*** Opening of DATA EXTRACTS ***

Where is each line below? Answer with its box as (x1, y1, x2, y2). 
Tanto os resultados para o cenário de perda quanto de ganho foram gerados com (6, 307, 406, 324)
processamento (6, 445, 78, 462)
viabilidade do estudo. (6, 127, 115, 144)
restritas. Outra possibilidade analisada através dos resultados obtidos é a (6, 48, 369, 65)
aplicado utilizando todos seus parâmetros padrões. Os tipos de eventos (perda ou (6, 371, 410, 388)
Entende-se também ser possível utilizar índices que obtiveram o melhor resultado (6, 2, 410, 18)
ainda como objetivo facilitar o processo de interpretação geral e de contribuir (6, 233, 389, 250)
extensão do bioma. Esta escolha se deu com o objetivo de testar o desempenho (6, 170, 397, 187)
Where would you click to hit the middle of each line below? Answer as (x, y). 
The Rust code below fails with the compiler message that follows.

*** Close of DATA EXTRACTS ***
*** Opening of DATA EXTRACTS ***

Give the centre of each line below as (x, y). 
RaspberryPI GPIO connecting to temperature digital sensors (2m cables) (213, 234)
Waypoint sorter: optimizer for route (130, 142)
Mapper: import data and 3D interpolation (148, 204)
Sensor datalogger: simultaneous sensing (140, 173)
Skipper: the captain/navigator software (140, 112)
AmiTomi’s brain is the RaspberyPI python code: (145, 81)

*** Close of DATA EXTRACTS ***

### WHAT TO DO:
Could you restate word for word the lines above from the one containing "Where is each" through the one containing "The Rust code", both included, and nothing else?

### EXERCISE OUTPUT:
Where is each line below? Answer with its box as (x1, y1, x2, y2). 
Tanto os resultados para o cenário de perda quanto de ganho foram gerados com (6, 307, 406, 324)
processamento (6, 445, 78, 462)
viabilidade do estudo. (6, 127, 115, 144)
restritas. Outra possibilidade analisada através dos resultados obtidos é a (6, 48, 369, 65)
aplicado utilizando todos seus parâmetros padrões. Os tipos de eventos (perda ou (6, 371, 410, 388)
Entende-se também ser possível utilizar índices que obtiveram o melhor resultado (6, 2, 410, 18)
ainda como objetivo facilitar o processo de interpretação geral e de contribuir (6, 233, 389, 250)
extensão do bioma. Esta escolha se deu com o objetivo de testar o desempenho (6, 170, 397, 187)
Where would you click to hit the middle of each line below? Answer as (x, y). 
The Rust code below fails with the compiler message that follows.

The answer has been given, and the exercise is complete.